• **SOURCE RECORDS**
┄┄┄┄┄┄┄┄┄┄┄┄┄┄┄┄┄┄┄┄

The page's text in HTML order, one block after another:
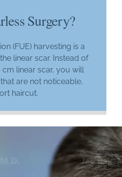
Surgery?
(FUE) harvesting is a
linear scar. Instead of
linear scar, you will
are not noticeable,
haircut.
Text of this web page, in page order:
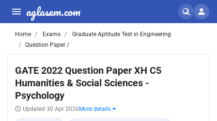
aglasem.com
Home Exams
Graduate Aptitude Test in Engineering
Question Paper /
GATE 2022 Question Paper XH C5
Humanities & Social Sciences -
Psychology
Updated 30 Apr 2026 More details
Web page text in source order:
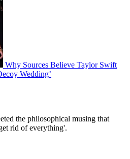
Why Sources Believe Taylor Swift
Wedding’
the philosophical musing that
rid of everything'.
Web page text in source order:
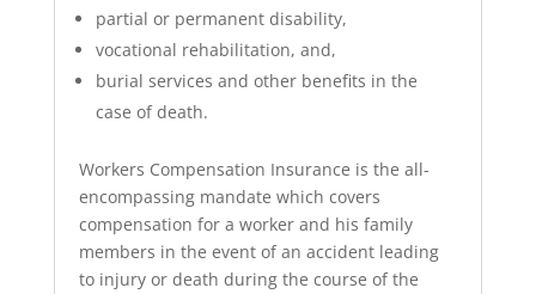
partial or permanent disability,
vocational rehabilitation, and,
burial services and other benefits in the
case of death.
Workers Compensation Insurance is the all-
encompassing mandate which covers
compensation for a worker and his family
members in the event of an accident leading
to injury or death during the course of the
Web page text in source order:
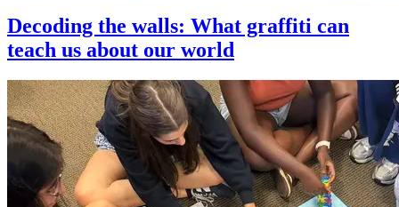
Decoding the walls: What graffiti can
teach us about our world
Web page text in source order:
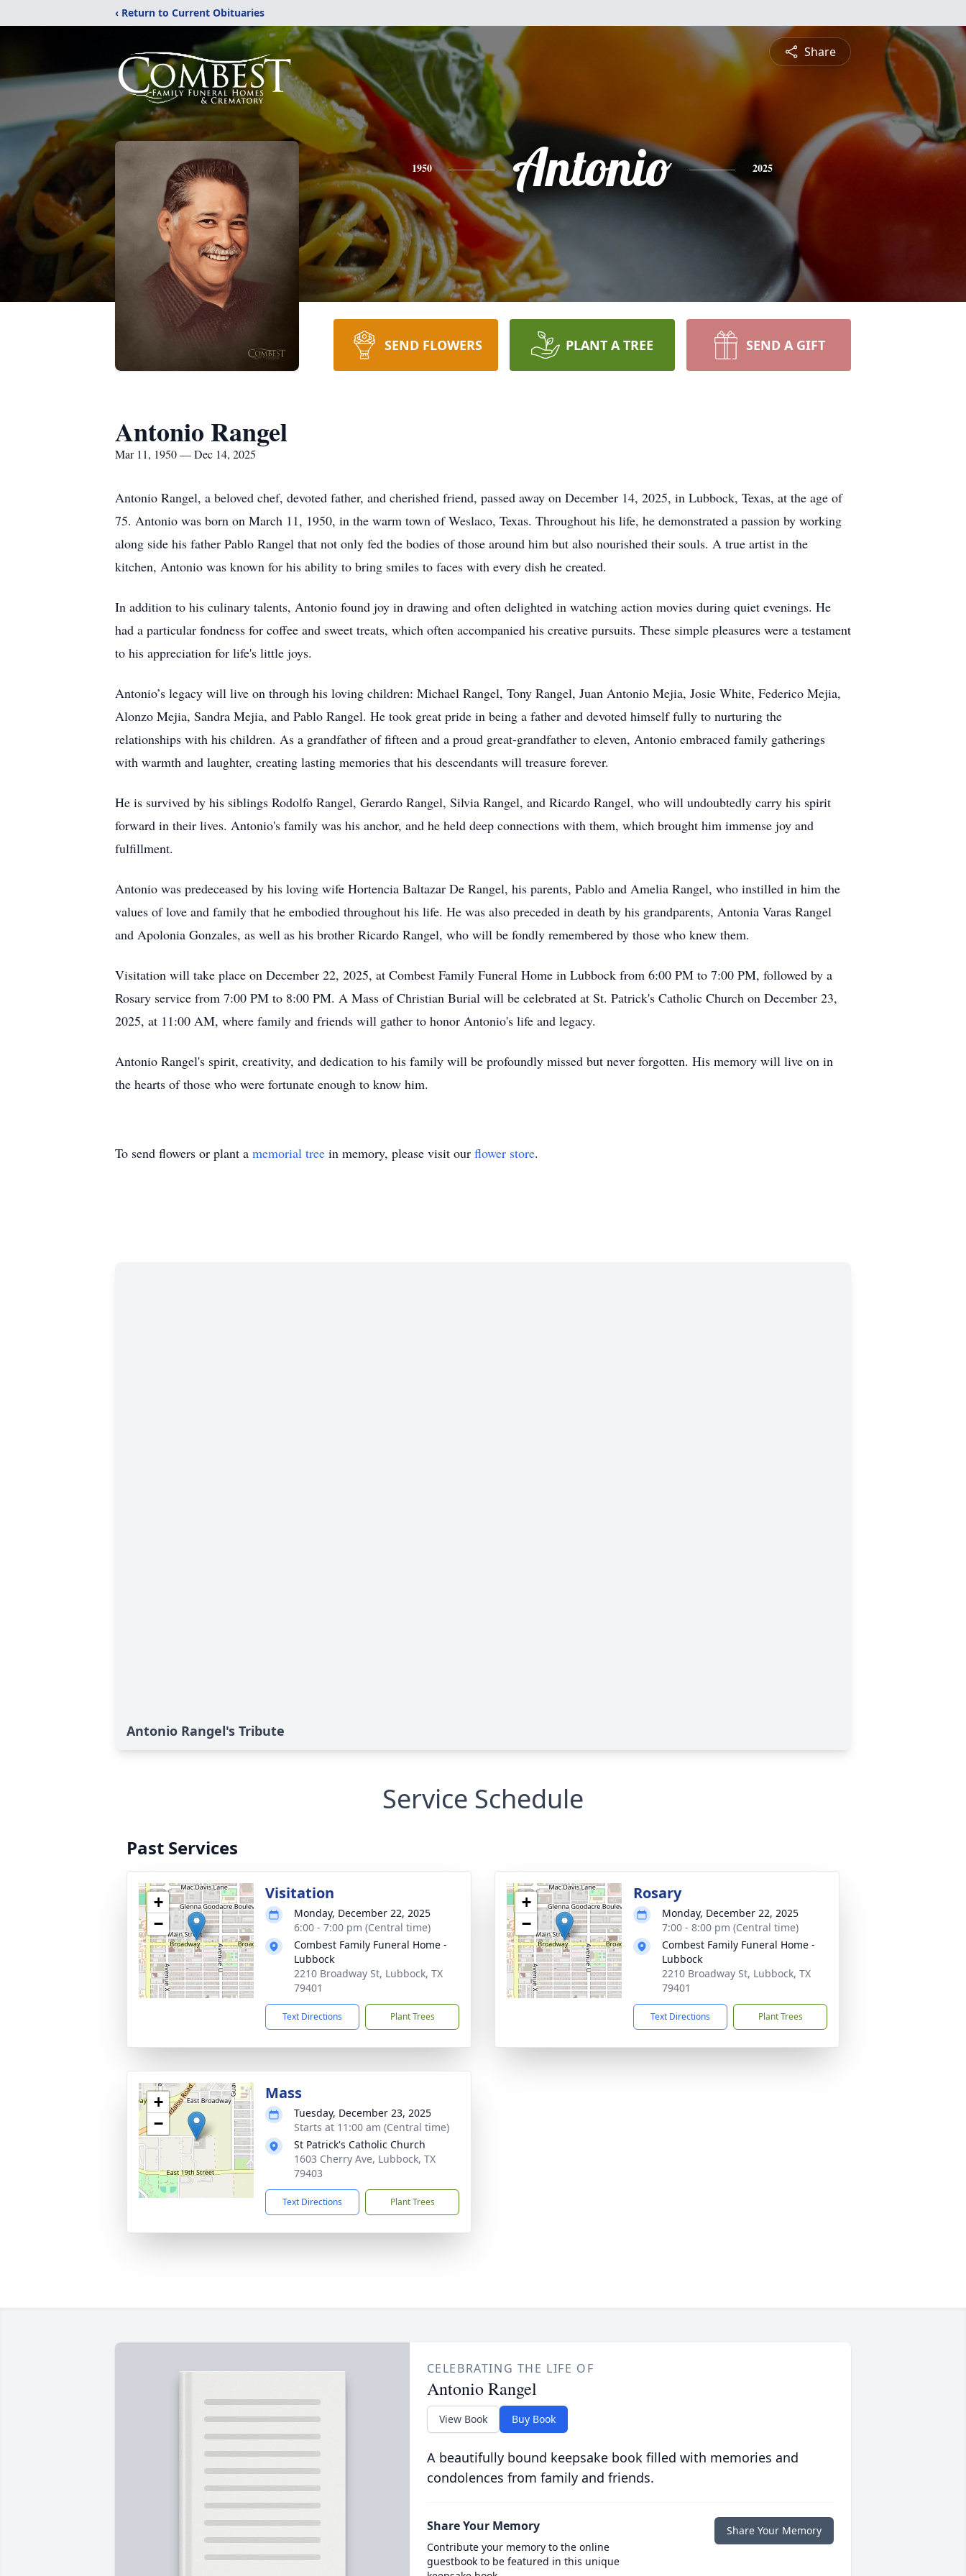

┄┄┄┄┄┄┄┄┄┄┄┄┄┄┄┄┄┄┄┄

• **EXERCISE DETAILS**
The entries above are to be reproduced exactly, with the pictures dropped.

• **TASK OUTPUT**
The page's text in HTML order, one block after another:
Surgery?
(FUE) harvesting is a
linear scar. Instead of
linear scar, you will
are not noticeable,
haircut.
Text of this web page, in page order:
aglasem.com
Home Exams
Graduate Aptitude Test in Engineering
Question Paper /
GATE 2022 Question Paper XH C5
Humanities & Social Sciences -
Psychology
Updated 30 Apr 2026 More details
Web page text in source order:
Why Sources Believe Taylor Swift
Wedding’
the philosophical musing that
rid of everything'.
Web page text in source order:
partial or permanent disability,
vocational rehabilitation, and,
burial services and other benefits in the
case of death.
Workers Compensation Insurance is the all-
encompassing mandate which covers
compensation for a worker and his family
members in the event of an accident leading
to injury or death during the course of the
Web page text in source order:
Decoding the walls: What graffiti can
teach us about our world
Web page text in source order:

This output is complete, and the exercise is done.